▶ [What needs to be done] Only one stretch of the records below is wanted: the lines from the one holding "Waterproof Camouflage Tactical" through the one holding "31*24*52CM Usage: Outdoor". Return it exactly, both ends included.

▶ [Recorded data]

-- Opening Marker --

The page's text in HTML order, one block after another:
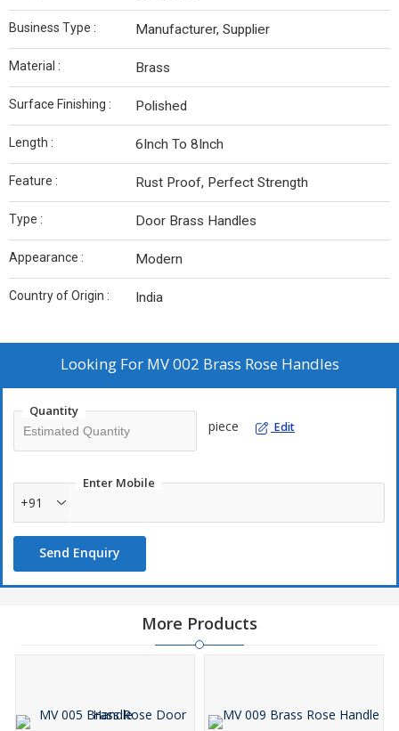
Business Type : Manufacturer, Supplier
Material : Brass
Surface Finishing : Polished
Length : 6Inch To 8Inch
Feature : Rust Proof, Perfect Strength
Type : Door Brass Handles
Appearance : Modern
Country of Origin : India
Looking For MV 002 Brass Rose Handles
Quantity
piece Edit
Enter Mobile
+91
Send Enquiry
More Products
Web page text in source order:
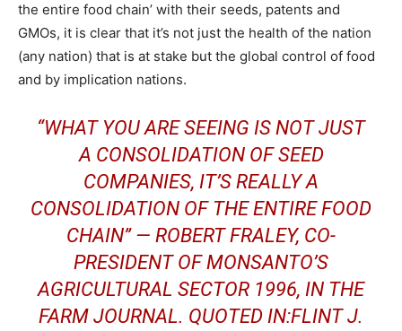
the entire food chain’ with their seeds, patents and
GMOs, it is clear that it’s not just the health of the nation
(any nation) that is at stake but the global control of food
and by implication nations.
“WHAT YOU ARE SEEING IS NOT JUST
A CONSOLIDATION OF SEED
COMPANIES, IT’S REALLY A
CONSOLIDATION OF THE ENTIRE FOOD
CHAIN” — ROBERT FRALEY, CO-
PRESIDENT OF MONSANTO’S
AGRICULTURAL SECTOR 1996, IN THE
FARM JOURNAL. QUOTED IN:FLINT J.
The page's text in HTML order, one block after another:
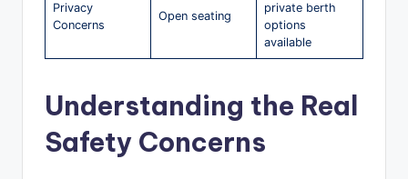
Privacy
Concerns
Open seating
private berth
options
available
Understanding the Real
Safety Concerns
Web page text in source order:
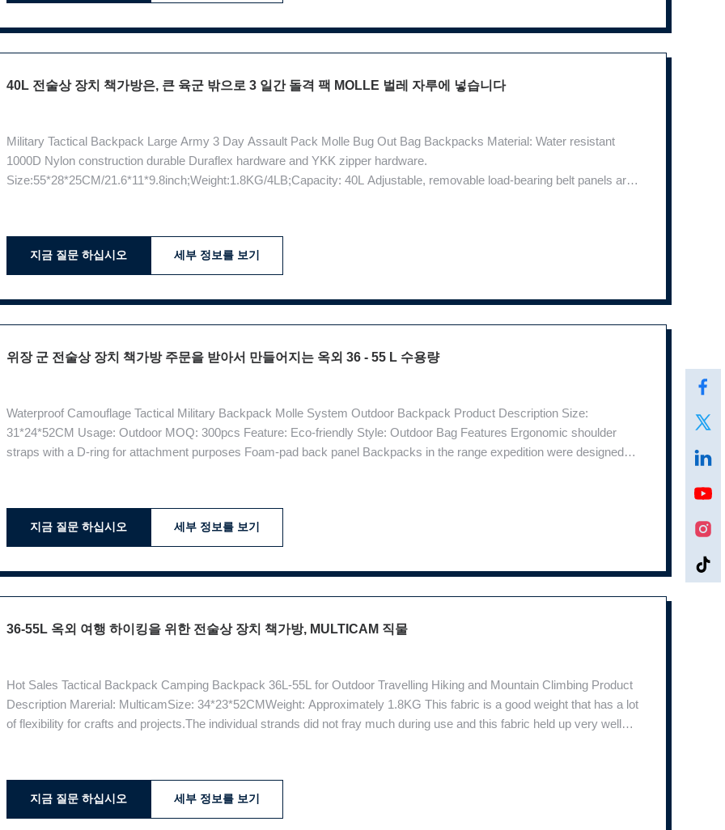
40L 전술상 장치 책가방은, 큰 육군 밖으로 3 일간 돌격 팩 MOLLE 벌레 자루에 넣습니다
Military Tactical Backpack Large Army 3 Day Assault Pack Molle Bug Out Bag Backpacks Material: Water resistant
1000D Nylon construction durable Duraflex hardware and YKK zipper hardware.
Size:55*28*25CM/21.6*11*9.8inch;Weight:1.8KG/4LB;Capacity: 40L Adjustable, removable load-bearing belt panels are
지금 질문 하십시오 세부 정보를 보기
위장 군 전술상 장치 책가방 주문을 받아서 만들어지는 옥외 36 - 55 L 수용량
Waterproof Camouflage Tactical Military Backpack Molle System Outdoor Backpack Product Description Size:
31*24*52CM Usage: Outdoor MOQ: 300pcs Feature: Eco-friendly Style: Outdoor Bag Features Ergonomic shoulder
straps with a D-ring for attachment purposes Foam-pad back panel Backpacks in the range expedition were designed
지금 질문 하십시오 세부 정보를 보기
36-55L 옥외 여행 하이킹을 위한 전술상 장치 책가방, MULTICAM 직물
Hot Sales Tactical Backpack Camping Backpack 36L-55L for Outdoor Travelling Hiking and Mountain Climbing Product
Description Marerial: MulticamSize: 34*23*52CMWeight: Approximately 1.8KG This fabric is a good weight that has a lot
of flexibility for crafts and projects.The individual strands did not fray much during use and this fabric held up very well
지금 질문 하십시오 세부 정보를 보기
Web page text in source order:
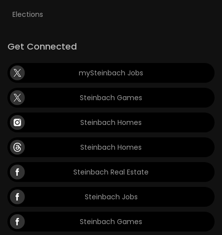
Elections
Get Connected
mySteinbach Jobs
Steinbach Games
Steinbach Homes
Steinbach Homes
Steinbach Real Estate
Steinbach Jobs
Steinbach Games
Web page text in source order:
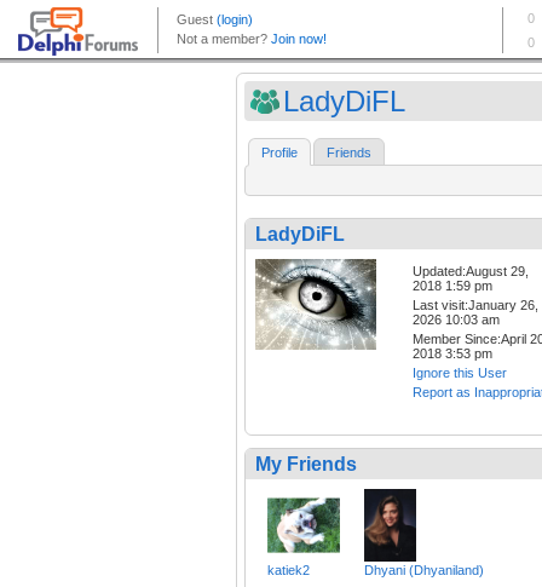
LadyDiFL
Profile Friends
LadyDiFL
Updated:August 29,
2018 1:59 pm
Last visit:January 26,
2026 10:03 am
Member Since:April
2018 3:53 pm
Ignore this User
Report as
My Friends
katiek2 Dhyani (Dhyaniland)
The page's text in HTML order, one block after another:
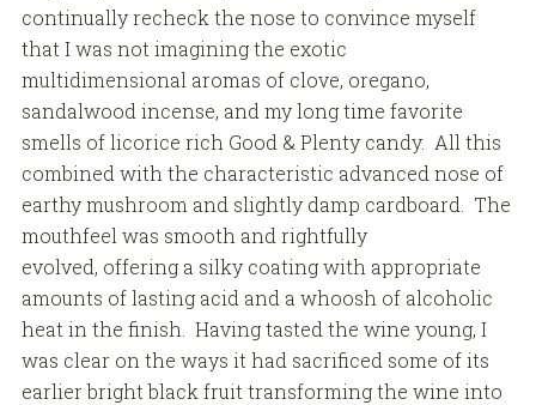
continually recheck the nose to convince myself
that I was not imagining the exotic
multidimensional aromas of clove, oregano,
sandalwood incense, and my long time favorite
smells of licorice rich Good & Plenty candy. All this
combined with the characteristic advanced nose of
earthy mushroom and slightly damp cardboard. The
mouthfeel was smooth and rightfully
evolved, offering a silky coating with appropriate
amounts of lasting acid and a whoosh of alcoholic
heat in the finish. Having tasted the wine young, I
was clear on the ways it had sacrificed some of its
earlier bright black fruit transforming the wine into
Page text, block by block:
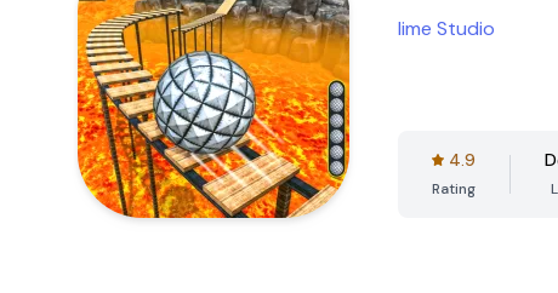
lime Studio
4.9
Rating
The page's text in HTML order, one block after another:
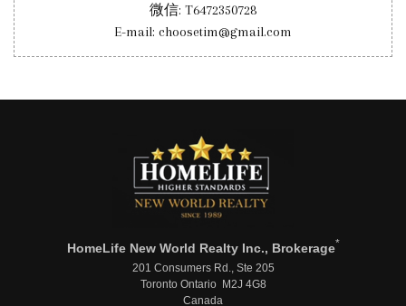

-- Closing Marker --

▶ [Solution for this problem]
Waterproof Camouflage Tactical Military Backpack Molle System Outdoor Backpack Product Description Size:
31*24*52CM Usage: Outdoor MOQ: 300pcs Feature: Eco-friendly Style: Outdoor Bag Features Ergonomic shoulder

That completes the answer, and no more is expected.